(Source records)
*** Block opens ***

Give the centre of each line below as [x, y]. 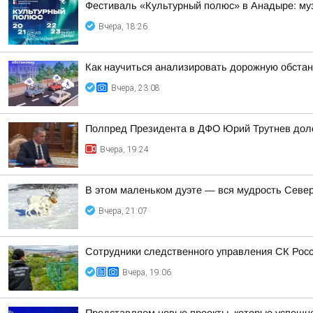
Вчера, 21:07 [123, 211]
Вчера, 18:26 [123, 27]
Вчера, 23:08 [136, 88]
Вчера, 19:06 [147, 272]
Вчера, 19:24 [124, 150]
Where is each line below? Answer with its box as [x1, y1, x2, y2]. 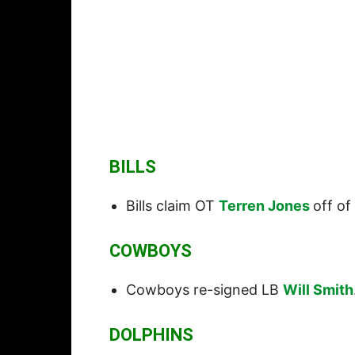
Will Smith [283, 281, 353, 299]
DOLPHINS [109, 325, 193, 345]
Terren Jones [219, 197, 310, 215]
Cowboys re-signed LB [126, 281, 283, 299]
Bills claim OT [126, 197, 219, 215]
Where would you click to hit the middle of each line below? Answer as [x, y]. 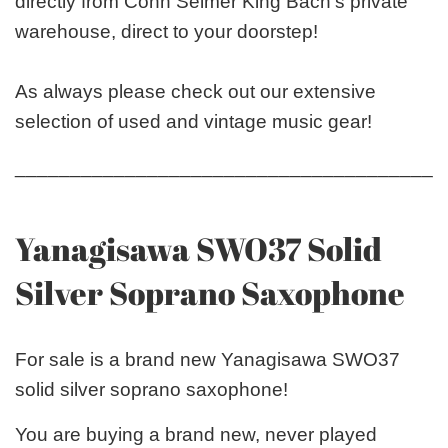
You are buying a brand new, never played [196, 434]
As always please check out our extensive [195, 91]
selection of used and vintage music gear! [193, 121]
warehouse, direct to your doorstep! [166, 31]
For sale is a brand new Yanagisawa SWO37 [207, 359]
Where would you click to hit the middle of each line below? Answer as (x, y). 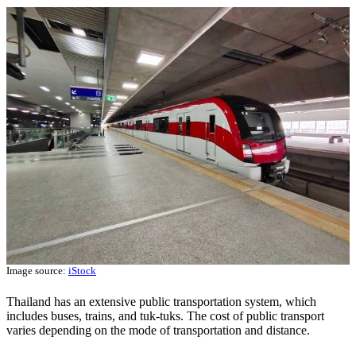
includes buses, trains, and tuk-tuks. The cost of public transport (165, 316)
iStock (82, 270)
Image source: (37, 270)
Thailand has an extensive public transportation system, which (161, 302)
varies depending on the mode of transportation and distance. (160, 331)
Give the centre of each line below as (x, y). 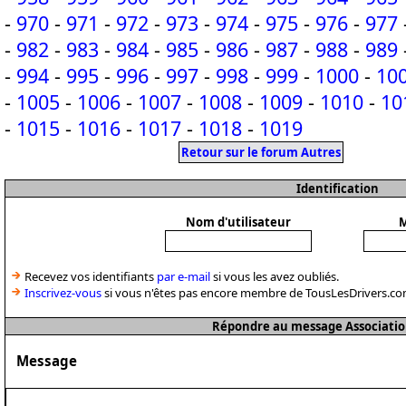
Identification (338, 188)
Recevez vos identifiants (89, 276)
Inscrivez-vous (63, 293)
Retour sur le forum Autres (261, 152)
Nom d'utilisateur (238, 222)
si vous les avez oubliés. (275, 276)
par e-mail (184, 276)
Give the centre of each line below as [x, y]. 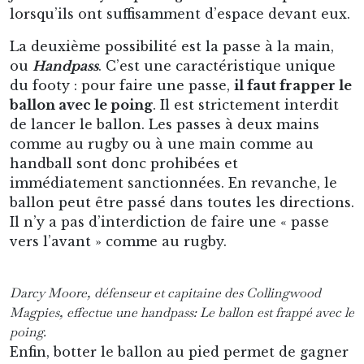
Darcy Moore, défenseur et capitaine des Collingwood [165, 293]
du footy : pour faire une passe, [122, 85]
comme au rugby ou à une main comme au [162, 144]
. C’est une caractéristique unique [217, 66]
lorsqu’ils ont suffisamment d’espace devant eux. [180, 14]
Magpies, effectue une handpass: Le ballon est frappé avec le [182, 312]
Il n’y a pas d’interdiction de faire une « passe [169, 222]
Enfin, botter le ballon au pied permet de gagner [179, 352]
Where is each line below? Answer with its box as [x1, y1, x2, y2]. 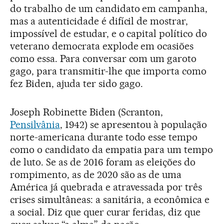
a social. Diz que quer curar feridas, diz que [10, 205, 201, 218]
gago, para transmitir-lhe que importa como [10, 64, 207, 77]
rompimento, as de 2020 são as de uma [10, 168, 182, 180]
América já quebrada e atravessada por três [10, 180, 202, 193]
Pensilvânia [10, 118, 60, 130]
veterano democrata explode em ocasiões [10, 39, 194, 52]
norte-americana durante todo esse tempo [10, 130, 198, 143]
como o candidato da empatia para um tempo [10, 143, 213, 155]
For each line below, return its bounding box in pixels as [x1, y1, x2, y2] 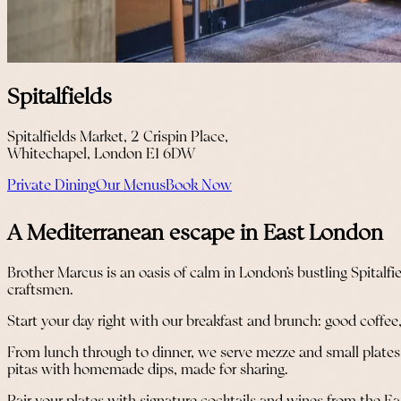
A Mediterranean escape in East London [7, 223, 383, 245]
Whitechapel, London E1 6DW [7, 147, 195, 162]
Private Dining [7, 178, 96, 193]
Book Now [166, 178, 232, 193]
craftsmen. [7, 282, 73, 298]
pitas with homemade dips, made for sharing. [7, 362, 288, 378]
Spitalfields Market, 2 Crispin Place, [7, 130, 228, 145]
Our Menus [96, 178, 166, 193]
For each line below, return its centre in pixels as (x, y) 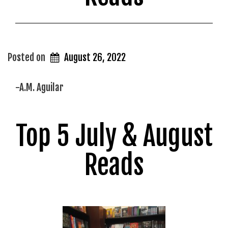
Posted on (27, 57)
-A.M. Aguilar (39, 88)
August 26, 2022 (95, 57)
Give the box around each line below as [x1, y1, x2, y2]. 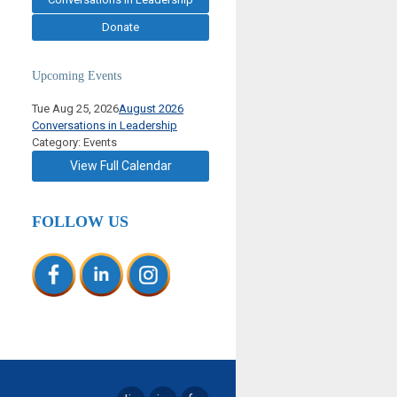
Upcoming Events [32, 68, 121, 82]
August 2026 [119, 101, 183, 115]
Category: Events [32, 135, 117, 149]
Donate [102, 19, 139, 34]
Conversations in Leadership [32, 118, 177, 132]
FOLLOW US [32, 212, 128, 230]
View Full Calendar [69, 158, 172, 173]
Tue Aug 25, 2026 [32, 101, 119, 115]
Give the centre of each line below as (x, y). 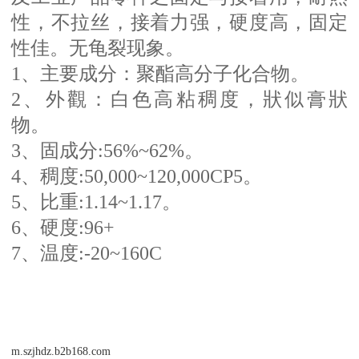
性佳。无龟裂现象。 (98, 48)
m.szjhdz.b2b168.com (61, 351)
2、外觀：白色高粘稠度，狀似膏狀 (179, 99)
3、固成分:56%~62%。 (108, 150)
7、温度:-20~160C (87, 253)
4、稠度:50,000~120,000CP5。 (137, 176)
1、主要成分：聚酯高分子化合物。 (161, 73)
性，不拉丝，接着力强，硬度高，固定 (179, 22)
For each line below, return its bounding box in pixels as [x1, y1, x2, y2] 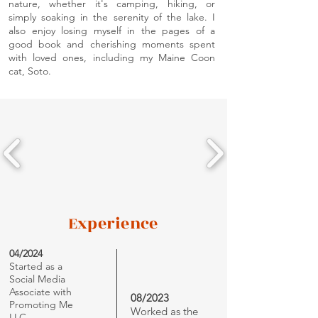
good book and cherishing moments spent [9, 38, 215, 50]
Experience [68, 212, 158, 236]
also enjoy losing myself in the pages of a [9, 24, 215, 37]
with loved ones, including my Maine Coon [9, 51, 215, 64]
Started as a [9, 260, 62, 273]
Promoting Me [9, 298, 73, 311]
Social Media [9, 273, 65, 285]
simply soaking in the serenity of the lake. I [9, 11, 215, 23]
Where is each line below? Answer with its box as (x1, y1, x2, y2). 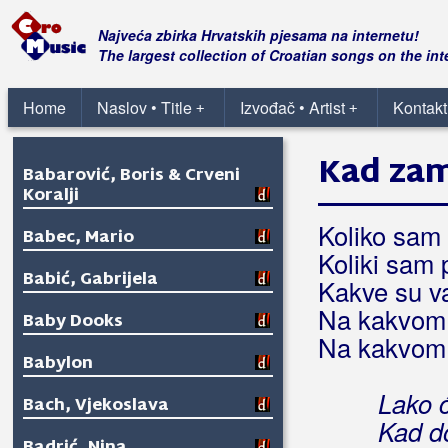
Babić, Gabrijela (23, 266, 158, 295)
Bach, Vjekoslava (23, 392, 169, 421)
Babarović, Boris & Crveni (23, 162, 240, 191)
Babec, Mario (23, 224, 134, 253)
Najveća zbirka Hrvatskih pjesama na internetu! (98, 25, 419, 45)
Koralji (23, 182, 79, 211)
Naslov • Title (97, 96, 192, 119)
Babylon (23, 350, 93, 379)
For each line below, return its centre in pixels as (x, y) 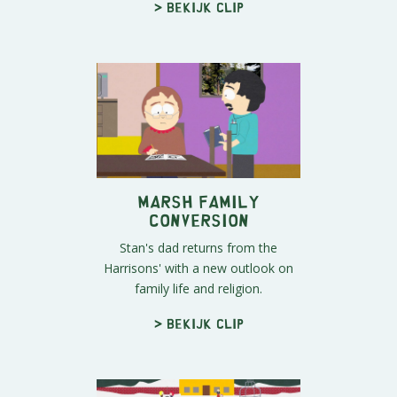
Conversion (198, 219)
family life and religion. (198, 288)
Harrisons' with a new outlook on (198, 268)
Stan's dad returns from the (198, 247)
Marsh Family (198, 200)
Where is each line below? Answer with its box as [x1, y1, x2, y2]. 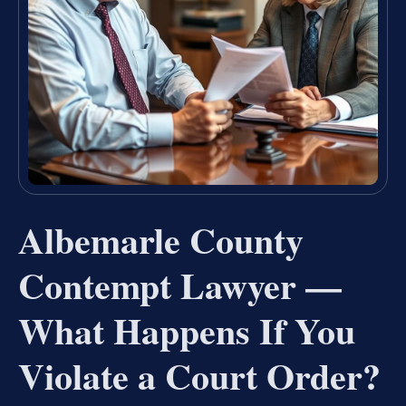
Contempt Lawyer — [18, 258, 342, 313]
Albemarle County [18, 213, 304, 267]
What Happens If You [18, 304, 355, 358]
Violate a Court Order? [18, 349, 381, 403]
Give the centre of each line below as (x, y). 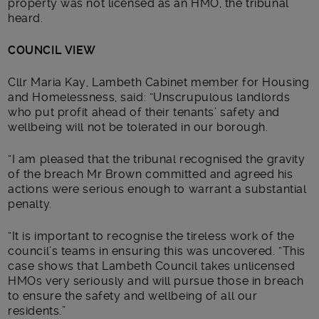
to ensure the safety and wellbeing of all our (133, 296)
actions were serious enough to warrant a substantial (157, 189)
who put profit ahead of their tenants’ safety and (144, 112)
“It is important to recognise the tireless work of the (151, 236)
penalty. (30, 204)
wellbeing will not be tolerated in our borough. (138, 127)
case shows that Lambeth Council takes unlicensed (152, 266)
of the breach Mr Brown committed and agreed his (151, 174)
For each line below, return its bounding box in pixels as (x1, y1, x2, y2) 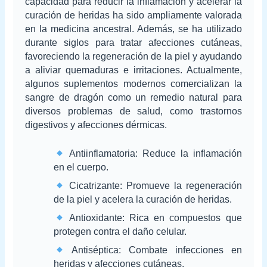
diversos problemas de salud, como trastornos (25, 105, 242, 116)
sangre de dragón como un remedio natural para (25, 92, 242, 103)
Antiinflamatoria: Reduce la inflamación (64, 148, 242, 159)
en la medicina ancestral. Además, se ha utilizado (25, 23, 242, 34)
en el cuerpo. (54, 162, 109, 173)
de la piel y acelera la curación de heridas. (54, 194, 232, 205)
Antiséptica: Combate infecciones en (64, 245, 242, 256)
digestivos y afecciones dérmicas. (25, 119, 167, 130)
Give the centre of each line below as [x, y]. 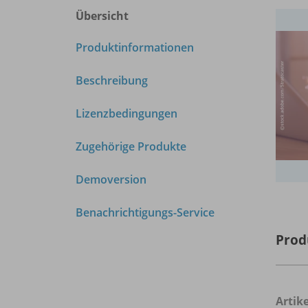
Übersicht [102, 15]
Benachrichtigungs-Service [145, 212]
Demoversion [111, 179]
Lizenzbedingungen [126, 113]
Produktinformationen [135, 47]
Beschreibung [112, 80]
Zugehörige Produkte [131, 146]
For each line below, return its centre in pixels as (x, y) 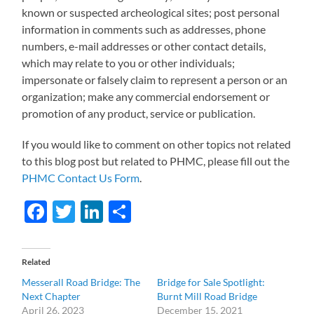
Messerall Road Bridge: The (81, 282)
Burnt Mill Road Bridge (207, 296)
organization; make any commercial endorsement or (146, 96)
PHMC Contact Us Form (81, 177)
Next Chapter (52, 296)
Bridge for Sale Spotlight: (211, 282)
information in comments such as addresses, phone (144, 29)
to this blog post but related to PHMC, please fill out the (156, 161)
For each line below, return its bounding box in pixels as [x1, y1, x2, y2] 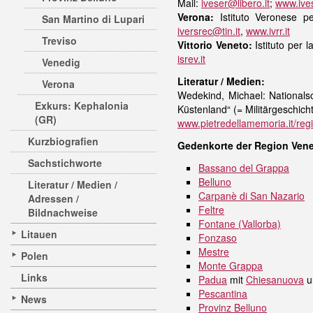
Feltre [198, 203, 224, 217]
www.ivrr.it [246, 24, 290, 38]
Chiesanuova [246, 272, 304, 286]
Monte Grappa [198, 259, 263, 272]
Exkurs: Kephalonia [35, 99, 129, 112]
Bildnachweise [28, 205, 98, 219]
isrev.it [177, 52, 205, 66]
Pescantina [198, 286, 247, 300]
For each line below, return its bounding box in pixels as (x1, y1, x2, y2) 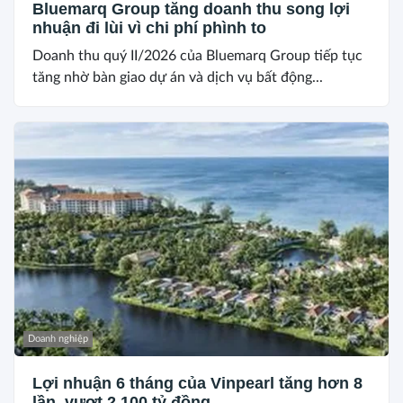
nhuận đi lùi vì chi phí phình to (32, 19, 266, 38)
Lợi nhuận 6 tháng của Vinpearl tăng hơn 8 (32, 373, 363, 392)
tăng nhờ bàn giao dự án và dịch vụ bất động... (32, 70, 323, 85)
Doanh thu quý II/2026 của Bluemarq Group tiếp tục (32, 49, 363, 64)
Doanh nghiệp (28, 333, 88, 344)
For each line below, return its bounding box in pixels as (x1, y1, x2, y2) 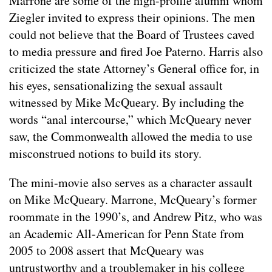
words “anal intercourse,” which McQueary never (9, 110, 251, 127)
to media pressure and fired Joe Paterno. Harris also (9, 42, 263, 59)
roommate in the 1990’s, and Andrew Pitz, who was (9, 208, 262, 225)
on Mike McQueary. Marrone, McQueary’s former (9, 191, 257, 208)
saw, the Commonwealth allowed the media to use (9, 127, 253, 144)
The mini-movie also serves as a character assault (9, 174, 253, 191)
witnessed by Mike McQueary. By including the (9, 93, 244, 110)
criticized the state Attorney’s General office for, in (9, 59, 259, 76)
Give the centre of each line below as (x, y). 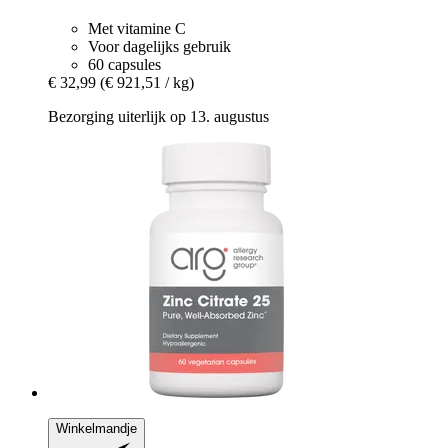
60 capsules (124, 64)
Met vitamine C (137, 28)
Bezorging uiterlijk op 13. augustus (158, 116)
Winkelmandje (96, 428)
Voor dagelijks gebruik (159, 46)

*** Block closes ***

§ Work instructions
Look at each line above and note whether it holds the word "para". Report how many do, as the number only.

§ Result below
3